*** Opening of Given records ***

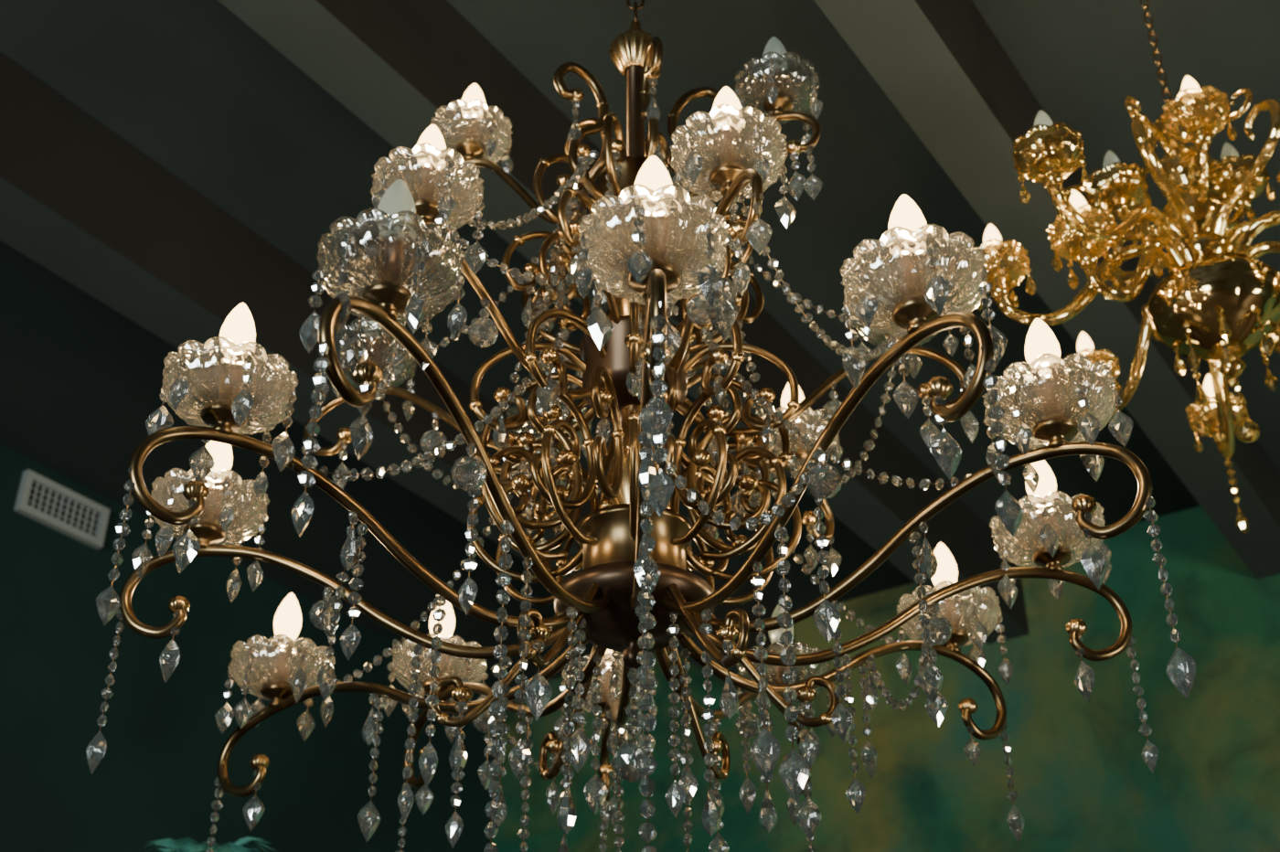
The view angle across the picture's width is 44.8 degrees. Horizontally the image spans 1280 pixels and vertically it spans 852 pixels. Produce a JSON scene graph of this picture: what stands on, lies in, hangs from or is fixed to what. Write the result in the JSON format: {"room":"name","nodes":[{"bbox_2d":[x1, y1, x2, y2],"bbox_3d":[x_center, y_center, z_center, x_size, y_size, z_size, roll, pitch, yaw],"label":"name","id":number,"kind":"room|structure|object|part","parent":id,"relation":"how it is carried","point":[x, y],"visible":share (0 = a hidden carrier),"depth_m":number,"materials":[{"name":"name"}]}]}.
{"room":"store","nodes":[
{"label":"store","id":0,"kind":"room"},
{"bbox_2d":[0,444,495,851],"bbox_3d":[-3.221,1.276,3.267,0.101,4.450,8.920,-19,-37,28],"label":"wall","id":1,"kind":"structure","parent":0,"point":[154,780],"depth_m":5.83,"materials":[{"name":"green paint"}]},
{"bbox_2d":[14,469,110,549],"bbox_3d":[-2.104,0.307,5.671,0.030,0.159,0.366,-19,-37,28],"label":"air vent","id":2,"kind":"object","parent":1,"relation":"in","point":[39,498],"visible":1,"depth_m":5.66,"materials":[{"name":"white"}]},
{"bbox_2d":[0,0,1279,688],"bbox_3d":[0.199,-1.870,2.494,8.350,0.100,9.120,-19,-37,28],"label":"ceiling","id":3,"kind":"structure","parent":0,"point":[189,84],"depth_m":4.33,"materials":[{"name":"paint"}]},
{"bbox_2d":[0,51,794,701],"bbox_3d":[-1.912,-0.933,3.589,0.209,0.350,8.920,-19,-37,28],"label":"ceiling beam","id":4,"kind":"structure","parent":3,"relation":"attached to","point":[80,200],"depth_m":4.25,"materials":[{"name":"grey paint"}]},
{"bbox_2d":[218,0,1029,644],"bbox_3d":[-1.036,-1.242,3.086,0.172,0.350,8.920,-19,-37,28],"label":"ceiling beam","id":5,"kind":"structure","parent":3,"relation":"attached to","point":[392,64],"depth_m":3.88,"materials":[{"name":"grey paint"}]},
{"bbox_2d":[85,0,1196,851],"bbox_3d":[-0.013,-0.282,2.526,1.458,2.572,1.465,0,-32,0],"label":"crystal chandelier","id":6,"kind":"object","parent":3,"relation":"hanging from","point":[650,241],"visible":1,"depth_m":2.13,"materials":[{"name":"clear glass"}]},
{"bbox_3d":[-0.287,-0.255,1.834,0.046,0.094,0.046,0,-32,0],"label":"bulb","id":7,"kind":"part","parent":6,"relation":"part of","materials":[{"name":"white glass"}]},
{"bbox_3d":[0.233,-0.640,2.683,0.044,0.089,0.044,0,-32,0],"label":"bulb","id":8,"kind":"part","parent":6,"relation":"part of","materials":[{"name":"white glass"}]},
{"bbox_3d":[0.255,0.362,2.805,0.046,0.094,0.046,0,-32,0],"label":"bulb","id":9,"kind":"part","parent":6,"relation":"part of","materials":[{"name":"white glass"}]},
{"bbox_2d":[813,0,1279,579],"bbox_3d":[-0.164,-1.551,2.585,0.177,0.350,8.920,-19,-37,28],"label":"ceiling beam","id":10,"kind":"structure","parent":3,"relation":"attached to","point":[940,63],"depth_m":3.88,"materials":[{"name":"grey paint"}]},
{"bbox_2d":[973,0,1279,533],"bbox_3d":[1.120,-0.523,3.261,0.998,1.392,0.901,0,-32,0],"label":"glass chandelier","id":11,"kind":"object","parent":3,"relation":"hanging from","point":[1217,303],"visible":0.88,"depth_m":2.98,"materials":[{"name":"gold"}]},
{"bbox_3d":[0.741,-0.553,2.856,0.035,0.071,0.035,0,-32,0],"label":"bulb","id":12,"kind":"part","parent":11,"relation":"part of","materials":[{"name":"white glass"}]},
{"bbox_3d":[0.996,-0.556,3.285,0.035,0.071,0.035,0,-32,0],"label":"bulb","id":13,"kind":"part","parent":11,"relation":"part of","materials":[{"name":"white glass"}]},
{"bbox_3d":[1.110,-0.906,3.405,0.100,0.588,0.100,0,-32,0],"label":"chain and canopy","id":14,"kind":"part","parent":11,"relation":"part of","materials":[{"name":"gold metal"}]},
{"bbox_3d":[1.110,-0.229,2.988,0.258,0.212,0.258,0,-32,0],"label":"glass","id":15,"kind":"part","parent":11,"relation":"part of","materials":[{"name":"orange mirror"}]},
{"bbox_3d":[1.238,-0.569,3.264,0.035,0.071,0.035,0,-32,0],"label":"bulb","id":16,"kind":"part","parent":11,"relation":"part of","materials":[{"name":"white glass"}]},
{"bbox_2d":[491,506,1279,851],"bbox_3d":[2.721,2.026,4.487,8.350,4.450,0.101,-19,-37,28],"label":"wall","id":17,"kind":"structure","parent":0,"point":[1082,779],"depth_m":5.92,"materials":[{"name":"paint"}]},
{"bbox_3d":[0.199,2.005,0.110,8.350,0.100,9.120,-19,-37,28],"label":"floor","id":18,"kind":"structure","parent":0,"visible":0},
{"bbox_2d":[142,836,273,851],"bbox_3d":[-1.056,2.139,3.018,0.562,2.719,0.709,0,-32,0],"label":"potted palm","id":19,"kind":"object","parent":18,"relation":"on","point":[187,845],"visible":0.84,"depth_m":3.62,"materials":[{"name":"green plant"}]}
]}

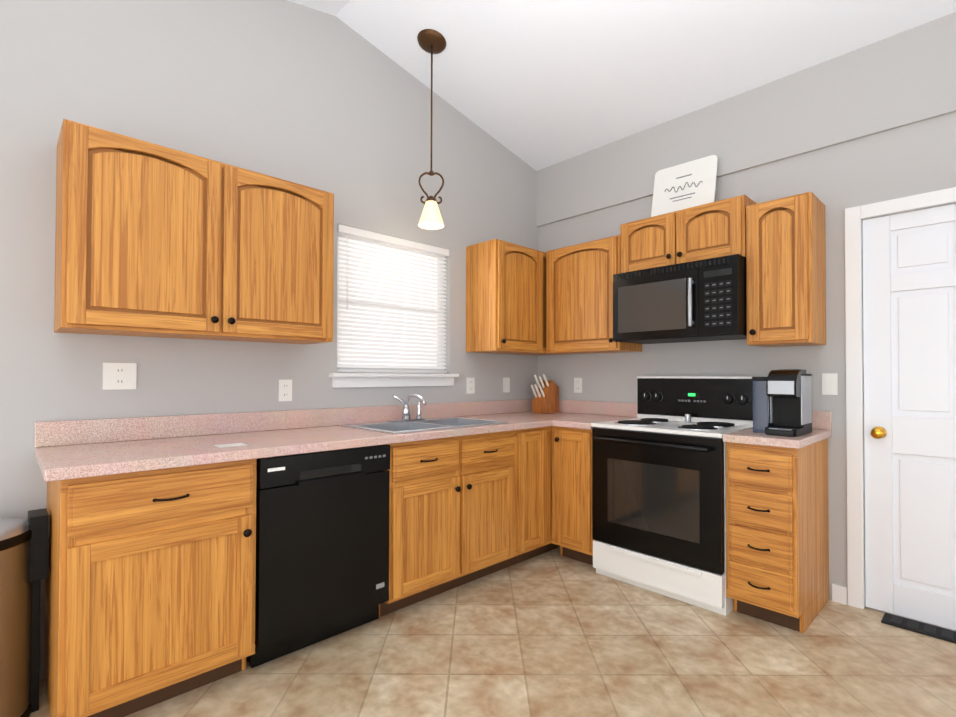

*** Close of Given records ***

- [Work required]
Restate each entry word for word. Omit every picture.

- [Your response]
The view angle across the picture's width is 44.8 degrees. Horizontally the image spans 1280 pixels and vertically it spans 852 pixels. Produce a JSON scene graph of this picture: what stands on, lies in, hangs from or is fixed to what. Write the result in the JSON format: {"room":"name","nodes":[{"bbox_2d":[x1, y1, x2, y2],"bbox_3d":[x_center, y_center, z_center, x_size, y_size, z_size, roll, pitch, yaw],"label":"name","id":number,"kind":"room|structure|object|part","parent":id,"relation":"how it is carried","point":[x, y],"visible":share (0 = a hidden carrier),"depth_m":number,"materials":[{"name":"name"}]}]}.
{"room":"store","nodes":[
{"label":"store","id":0,"kind":"room"},
{"bbox_2d":[0,444,495,851],"bbox_3d":[-3.221,1.276,3.267,0.101,4.450,8.920,-19,-37,28],"label":"wall","id":1,"kind":"structure","parent":0,"point":[154,780],"depth_m":5.83,"materials":[{"name":"green paint"}]},
{"bbox_2d":[14,469,110,549],"bbox_3d":[-2.104,0.307,5.671,0.030,0.159,0.366,-19,-37,28],"label":"air vent","id":2,"kind":"object","parent":1,"relation":"in","point":[39,498],"visible":1,"depth_m":5.66,"materials":[{"name":"white"}]},
{"bbox_2d":[0,0,1279,688],"bbox_3d":[0.199,-1.870,2.494,8.350,0.100,9.120,-19,-37,28],"label":"ceiling","id":3,"kind":"structure","parent":0,"point":[189,84],"depth_m":4.33,"materials":[{"name":"paint"}]},
{"bbox_2d":[0,51,794,701],"bbox_3d":[-1.912,-0.933,3.589,0.209,0.350,8.920,-19,-37,28],"label":"ceiling beam","id":4,"kind":"structure","parent":3,"relation":"attached to","point":[80,200],"depth_m":4.25,"materials":[{"name":"grey paint"}]},
{"bbox_2d":[218,0,1029,644],"bbox_3d":[-1.036,-1.242,3.086,0.172,0.350,8.920,-19,-37,28],"label":"ceiling beam","id":5,"kind":"structure","parent":3,"relation":"attached to","point":[392,64],"depth_m":3.88,"materials":[{"name":"grey paint"}]},
{"bbox_2d":[85,0,1196,851],"bbox_3d":[-0.013,-0.282,2.526,1.458,2.572,1.465,0,-32,0],"label":"crystal chandelier","id":6,"kind":"object","parent":3,"relation":"hanging from","point":[650,241],"visible":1,"depth_m":2.13,"materials":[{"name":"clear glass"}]},
{"bbox_3d":[-0.287,-0.255,1.834,0.046,0.094,0.046,0,-32,0],"label":"bulb","id":7,"kind":"part","parent":6,"relation":"part of","materials":[{"name":"white glass"}]},
{"bbox_3d":[0.233,-0.640,2.683,0.044,0.089,0.044,0,-32,0],"label":"bulb","id":8,"kind":"part","parent":6,"relation":"part of","materials":[{"name":"white glass"}]},
{"bbox_3d":[0.255,0.362,2.805,0.046,0.094,0.046,0,-32,0],"label":"bulb","id":9,"kind":"part","parent":6,"relation":"part of","materials":[{"name":"white glass"}]},
{"bbox_2d":[813,0,1279,579],"bbox_3d":[-0.164,-1.551,2.585,0.177,0.350,8.920,-19,-37,28],"label":"ceiling beam","id":10,"kind":"structure","parent":3,"relation":"attached to","point":[940,63],"depth_m":3.88,"materials":[{"name":"grey paint"}]},
{"bbox_2d":[973,0,1279,533],"bbox_3d":[1.120,-0.523,3.261,0.998,1.392,0.901,0,-32,0],"label":"glass chandelier","id":11,"kind":"object","parent":3,"relation":"hanging from","point":[1217,303],"visible":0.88,"depth_m":2.98,"materials":[{"name":"gold"}]},
{"bbox_3d":[0.741,-0.553,2.856,0.035,0.071,0.035,0,-32,0],"label":"bulb","id":12,"kind":"part","parent":11,"relation":"part of","materials":[{"name":"white glass"}]},
{"bbox_3d":[0.996,-0.556,3.285,0.035,0.071,0.035,0,-32,0],"label":"bulb","id":13,"kind":"part","parent":11,"relation":"part of","materials":[{"name":"white glass"}]},
{"bbox_3d":[1.110,-0.906,3.405,0.100,0.588,0.100,0,-32,0],"label":"chain and canopy","id":14,"kind":"part","parent":11,"relation":"part of","materials":[{"name":"gold metal"}]},
{"bbox_3d":[1.110,-0.229,2.988,0.258,0.212,0.258,0,-32,0],"label":"glass","id":15,"kind":"part","parent":11,"relation":"part of","materials":[{"name":"orange mirror"}]},
{"bbox_3d":[1.238,-0.569,3.264,0.035,0.071,0.035,0,-32,0],"label":"bulb","id":16,"kind":"part","parent":11,"relation":"part of","materials":[{"name":"white glass"}]},
{"bbox_2d":[491,506,1279,851],"bbox_3d":[2.721,2.026,4.487,8.350,4.450,0.101,-19,-37,28],"label":"wall","id":17,"kind":"structure","parent":0,"point":[1082,779],"depth_m":5.92,"materials":[{"name":"paint"}]},
{"bbox_3d":[0.199,2.005,0.110,8.350,0.100,9.120,-19,-37,28],"label":"floor","id":18,"kind":"structure","parent":0,"visible":0},
{"bbox_2d":[142,836,273,851],"bbox_3d":[-1.056,2.139,3.018,0.562,2.719,0.709,0,-32,0],"label":"potted palm","id":19,"kind":"object","parent":18,"relation":"on","point":[187,845],"visible":0.84,"depth_m":3.62,"materials":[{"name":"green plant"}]}
]}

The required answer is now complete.